Bok's dad and I get to discussing the idea of selling shares in a game farm to a small group of wealthy Americans. It would be something like time-shares and something like a business. It seems perfectly reasonable. It would be up to me to provide the web site. We like the idea of going primitive: A cluster of huts on the perimeter and in the center the public area including the kitchen and campfire. The manager would rent it out when none of the owners had claimed a time slot. There would be no representatives from the Big Five as those are far more dangerous, complicated and expensive.
Through the evening there is some more discussion of South Africa's past and its future. It is generally agreed that when the older generation - whites and blacks alike - have passed from the scene the country will become much more stable and happy. This observation may have been prompted by the presence of a certain elderly gentleman at the party. He says the MOST shocking things. I don't even want to repeat it. His wife shrugs and says his attitudes are typical of the period of the Boer War. That was 100 years ago.

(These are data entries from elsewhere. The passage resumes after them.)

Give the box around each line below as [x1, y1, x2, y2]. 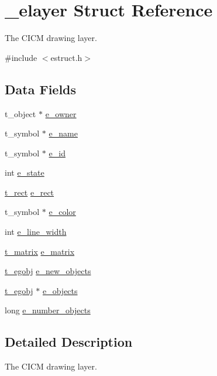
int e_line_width [5, 225, 67, 238]
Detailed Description [5, 333, 133, 351]
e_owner [45, 107, 77, 119]
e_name [49, 127, 78, 139]
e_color [49, 206, 76, 218]
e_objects [42, 284, 78, 296]
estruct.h [50, 51, 82, 63]
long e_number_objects [5, 304, 91, 316]
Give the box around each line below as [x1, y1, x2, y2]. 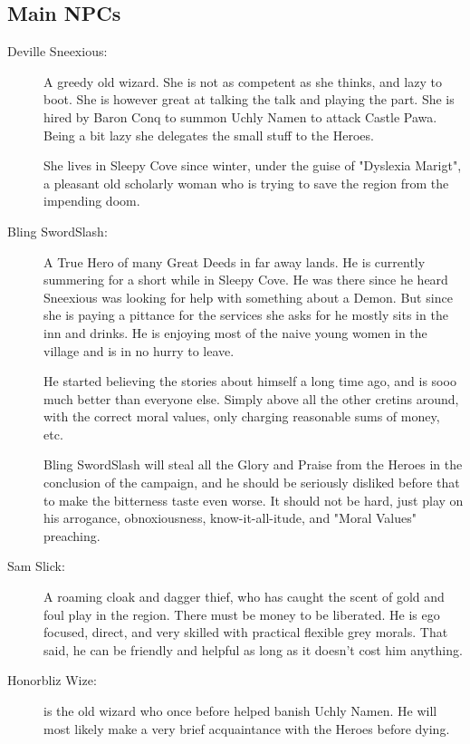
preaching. [43, 526, 101, 545]
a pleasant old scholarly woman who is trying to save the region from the [43, 173, 449, 192]
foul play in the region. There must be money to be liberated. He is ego [43, 604, 440, 623]
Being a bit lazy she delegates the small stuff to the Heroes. [43, 125, 374, 144]
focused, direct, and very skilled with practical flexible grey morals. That [43, 623, 448, 642]
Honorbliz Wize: [7, 671, 97, 690]
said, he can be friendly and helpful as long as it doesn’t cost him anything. [43, 640, 463, 659]
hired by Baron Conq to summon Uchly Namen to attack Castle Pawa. [43, 107, 437, 126]
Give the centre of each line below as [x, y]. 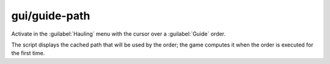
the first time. [28, 53]
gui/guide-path [51, 16]
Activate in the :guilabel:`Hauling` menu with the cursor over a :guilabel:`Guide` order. [119, 34]
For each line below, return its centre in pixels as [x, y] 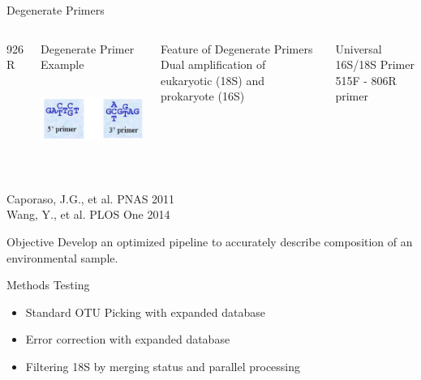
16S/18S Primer [375, 64]
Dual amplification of [213, 64]
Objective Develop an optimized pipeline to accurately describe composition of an [210, 241]
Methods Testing [48, 285]
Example [62, 64]
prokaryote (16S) [203, 96]
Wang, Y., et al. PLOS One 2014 [88, 214]
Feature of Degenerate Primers [237, 48]
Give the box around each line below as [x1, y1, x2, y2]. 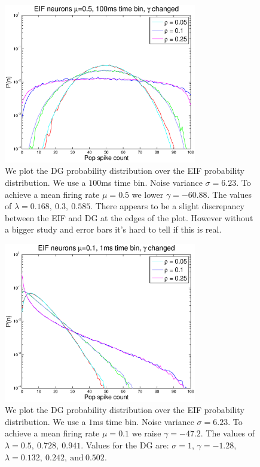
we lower [131, 188, 164, 200]
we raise [131, 427, 161, 439]
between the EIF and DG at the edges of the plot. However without [5, 211, 253, 224]
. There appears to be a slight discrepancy [90, 200, 244, 212]
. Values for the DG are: [81, 438, 169, 451]
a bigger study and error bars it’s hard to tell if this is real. [5, 223, 222, 236]
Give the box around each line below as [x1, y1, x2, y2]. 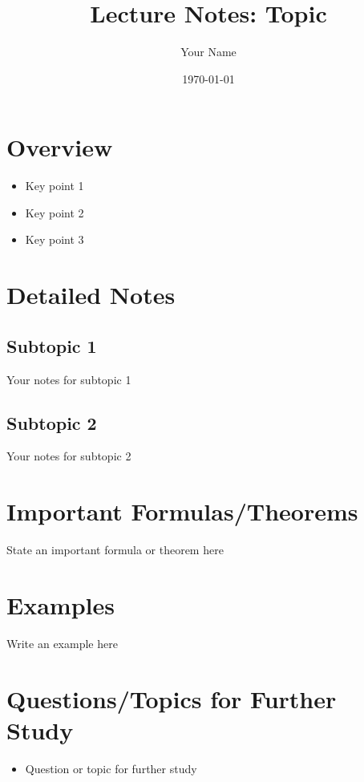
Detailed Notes [6, 278, 176, 311]
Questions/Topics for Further [6, 682, 337, 715]
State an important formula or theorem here [6, 541, 224, 558]
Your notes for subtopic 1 [6, 371, 131, 387]
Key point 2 [25, 204, 84, 221]
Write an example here [6, 634, 118, 651]
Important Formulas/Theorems [6, 495, 358, 528]
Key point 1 [25, 177, 84, 194]
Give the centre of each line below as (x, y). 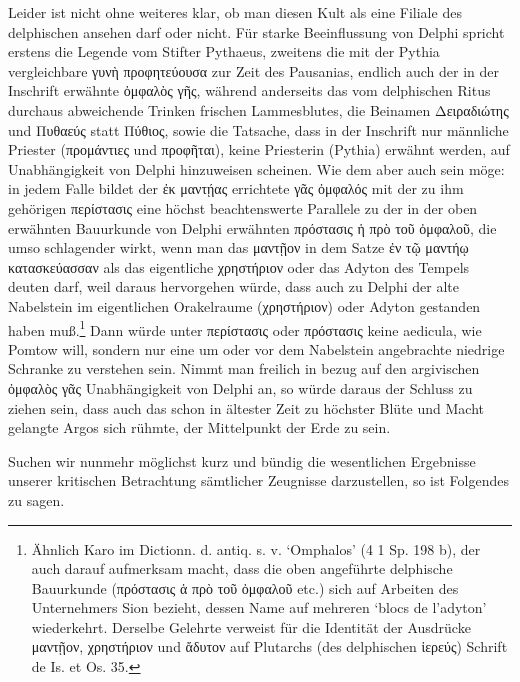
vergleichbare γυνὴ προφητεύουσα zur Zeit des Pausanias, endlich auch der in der (254, 70)
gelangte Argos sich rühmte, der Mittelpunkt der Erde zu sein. (199, 427)
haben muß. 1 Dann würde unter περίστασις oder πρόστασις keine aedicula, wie (245, 328)
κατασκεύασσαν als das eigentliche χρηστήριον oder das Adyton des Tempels (239, 266)
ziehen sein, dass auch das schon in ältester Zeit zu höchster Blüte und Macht (246, 407)
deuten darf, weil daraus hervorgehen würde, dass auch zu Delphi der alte (234, 286)
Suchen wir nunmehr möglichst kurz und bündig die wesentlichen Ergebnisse (242, 460)
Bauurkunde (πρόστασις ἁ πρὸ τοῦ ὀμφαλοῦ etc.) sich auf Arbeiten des (245, 587)
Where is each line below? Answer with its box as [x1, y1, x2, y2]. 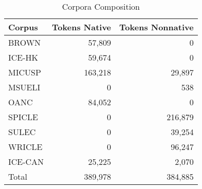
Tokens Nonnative [119, 21, 194, 33]
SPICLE [8, 111, 39, 123]
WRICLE [8, 141, 43, 153]
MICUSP [8, 66, 41, 78]
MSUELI [8, 81, 41, 93]
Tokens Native [52, 21, 112, 33]
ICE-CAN [8, 156, 44, 167]
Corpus [8, 21, 38, 33]
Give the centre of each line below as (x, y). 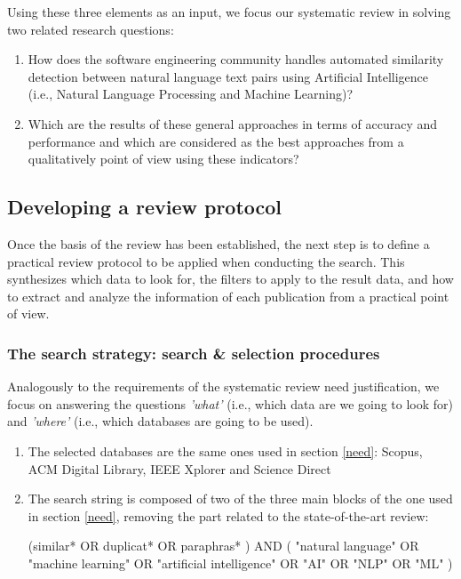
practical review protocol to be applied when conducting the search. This (206, 261)
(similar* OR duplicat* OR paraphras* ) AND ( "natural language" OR (223, 546)
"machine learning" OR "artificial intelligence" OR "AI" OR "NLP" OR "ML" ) (240, 563)
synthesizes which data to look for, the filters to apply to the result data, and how (230, 279)
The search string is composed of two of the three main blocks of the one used (240, 499)
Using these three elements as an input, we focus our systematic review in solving (229, 12)
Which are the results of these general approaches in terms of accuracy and (233, 123)
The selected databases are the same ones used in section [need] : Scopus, (225, 450)
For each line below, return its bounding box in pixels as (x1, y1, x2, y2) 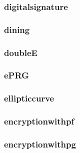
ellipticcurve (4, 92, 54, 104)
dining (4, 23, 30, 35)
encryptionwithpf (4, 115, 74, 127)
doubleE (4, 46, 37, 58)
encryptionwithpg (4, 137, 76, 150)

There are three generations of Afrikaners present and it's easy to see there's been a huge amount of positive change. The certain older gentleman, I suggest aloud, might belong as a display in a museum! A relic of South Africa's past. I'm sure it's hard for individuals born into one set of attitudes to change totally but people here have changed a lot. And they look to the next generation to complete the journey after they themselves are no longer a factor. It's rather astonishing to hear people suggest that their country will be better off without themselves! Change is good. RSA is a remarkably forward-thinking society, including both its white and black components.
Apartheid seemed to a lot of people here to be the best solution to a difficult situation. I am constantly being reminded by Afrikaaners of how America's founders mostly exterminated the natives and so never had to face the same problems the Afrikaners have faced here. And they are proud of their accomplishments, of bringing mordernity to their corner of Africa and also of how well they held up against international sanctions. The Rand was stronger than the $US during Apartheid whereas now it's about R6.5 = $1. They developed all kinds of technology to get by without international trade. They even built nuclear weapons.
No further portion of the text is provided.